McLuhan describes the “content” of a medium as a juicy piece of meat carried by the burglar to distract the watchdog of the mind. OK, OK, I am not going to continue down that road. Go back and look at the book, and consider the electronic swirling circus of messaging we have to process from every direction. Consider it in the context of the long national nightmare we have endured since the last campaign began. It boggles the mind.

Some of you might have expected more from Marlow this morning, since his musings on motorcycles and the Motherland have been highly entertaining over the past few weeks. (We plan on packaging the series as something that might be called “Marlow’s Four Corners: A Ride on the Edge of America.” Stay tuned.

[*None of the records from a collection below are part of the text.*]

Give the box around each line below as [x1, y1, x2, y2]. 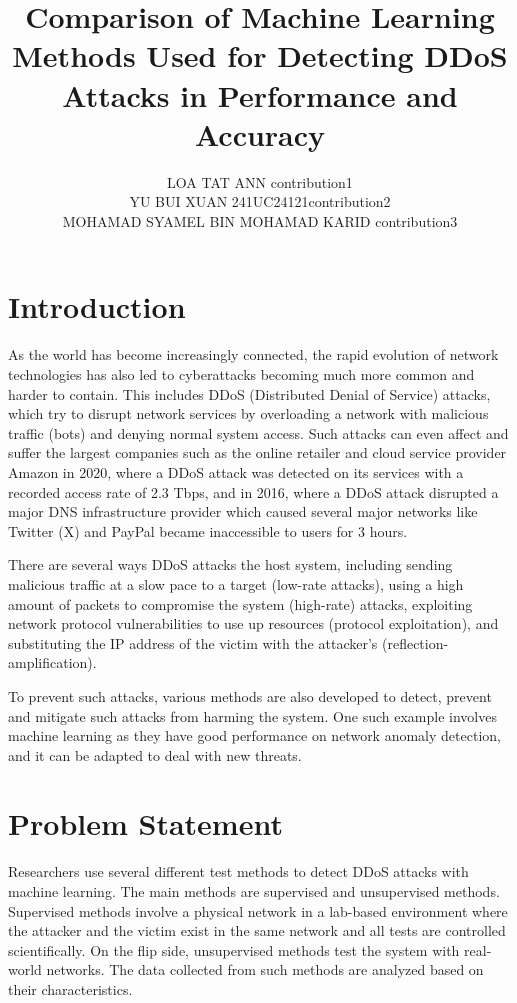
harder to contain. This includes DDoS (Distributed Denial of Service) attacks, [8, 383, 491, 404]
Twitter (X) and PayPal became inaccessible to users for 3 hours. [8, 520, 408, 541]
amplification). [8, 652, 97, 673]
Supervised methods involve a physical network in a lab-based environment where [8, 900, 508, 921]
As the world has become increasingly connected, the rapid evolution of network [8, 344, 499, 365]
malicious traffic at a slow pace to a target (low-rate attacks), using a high [8, 573, 464, 594]
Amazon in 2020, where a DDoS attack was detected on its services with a [8, 461, 464, 482]
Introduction [8, 286, 186, 327]
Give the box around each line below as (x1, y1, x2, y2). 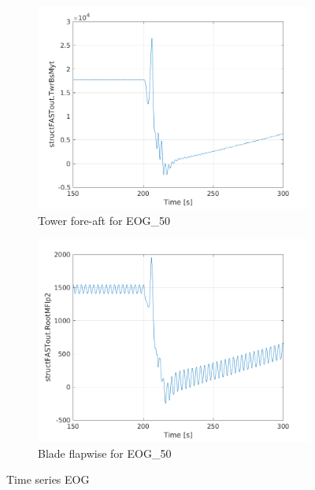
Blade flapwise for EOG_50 (38, 444, 172, 461)
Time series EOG (6, 471, 90, 488)
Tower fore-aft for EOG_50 (38, 212, 171, 228)
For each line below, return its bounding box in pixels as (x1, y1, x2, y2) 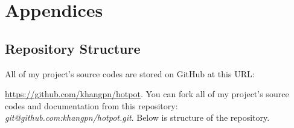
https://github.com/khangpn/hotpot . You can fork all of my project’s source (5, 88, 289, 100)
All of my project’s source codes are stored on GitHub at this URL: (5, 67, 255, 80)
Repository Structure (5, 39, 141, 57)
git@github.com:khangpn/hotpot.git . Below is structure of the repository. (5, 111, 270, 124)
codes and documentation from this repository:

Others may have expected another plunge into the comfortable dimness of the Willow Bar to explore the remarkable career of Admiral Mac Showers. I think we are beginning to see the completion of that project- “Cocktails with the Admiral: Hot and Cold Wars in the American Century.” So, rest assured, there is a bit more of Mac’s life to be inflicted on you.

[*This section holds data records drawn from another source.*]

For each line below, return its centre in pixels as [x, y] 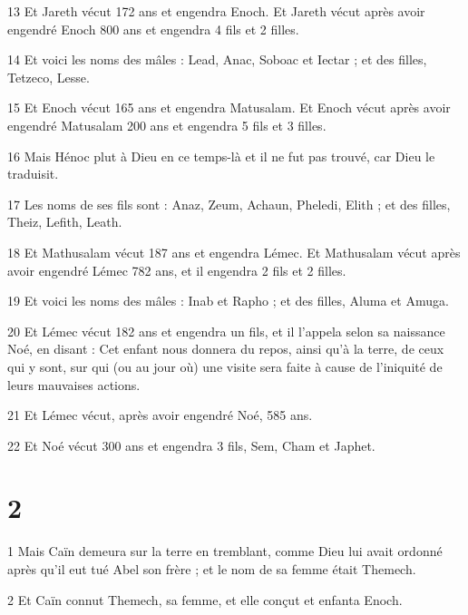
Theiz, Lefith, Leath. [65, 222]
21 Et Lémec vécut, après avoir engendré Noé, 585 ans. [160, 415]
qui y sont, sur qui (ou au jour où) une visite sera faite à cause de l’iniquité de [225, 366]
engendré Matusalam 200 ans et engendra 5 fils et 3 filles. [167, 125]
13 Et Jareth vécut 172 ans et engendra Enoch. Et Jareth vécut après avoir [216, 11]
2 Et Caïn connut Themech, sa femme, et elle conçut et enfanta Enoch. [205, 599]
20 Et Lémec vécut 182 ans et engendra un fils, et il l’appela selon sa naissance [226, 331]
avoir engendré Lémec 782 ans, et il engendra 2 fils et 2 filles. [177, 270]
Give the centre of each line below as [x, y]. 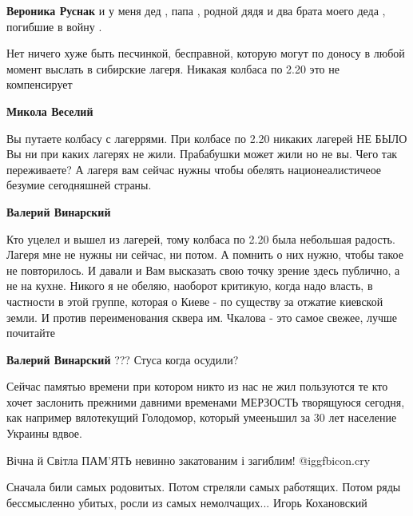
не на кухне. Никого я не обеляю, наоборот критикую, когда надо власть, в [190, 286]
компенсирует [40, 84]
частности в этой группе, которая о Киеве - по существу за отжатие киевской [195, 301]
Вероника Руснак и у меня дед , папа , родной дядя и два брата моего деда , [196, 10]
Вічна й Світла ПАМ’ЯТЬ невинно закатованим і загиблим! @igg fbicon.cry [189, 460]
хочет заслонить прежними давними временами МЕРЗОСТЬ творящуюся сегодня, [206, 401]
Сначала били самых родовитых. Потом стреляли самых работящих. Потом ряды [204, 487]
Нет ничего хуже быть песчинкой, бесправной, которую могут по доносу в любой [206, 53]

And in fact, that is where all these strands begin to come together. There are a couple mysteries that remain in Mac’s career, and they are tantalizing ones. Marlow knows some fundamental truths about human on two wheels and filled with adventure and wanderlust. McLuhan was right about content and about mediums, though I have discovered he wasn’t covering enough ground.

What I propose to do over the next couple days is tell you a story about a medium that just crossed my path.


Her name is Karen Anderson, and this is what manifestation the former Colorado Deputy Sheriff presents to the world these days.

Karen is a very nice and personable person. She also talks to spirits.

The Haunted Bunkroom


OK- you are just going to have to bear with me on this one. It requires a bit of a deft touch, since there are two clear paths by which I might spin this memory. I could be my usual snarky self and play it for laughs, mocking a profession of seers and mystics that is as old as the race itself.

Given the increasingly coarse nature of public discourse, that would naturally fit better, but this is an experience that I went through two weeks ago, and doubt if I ever will. Let me give you some background.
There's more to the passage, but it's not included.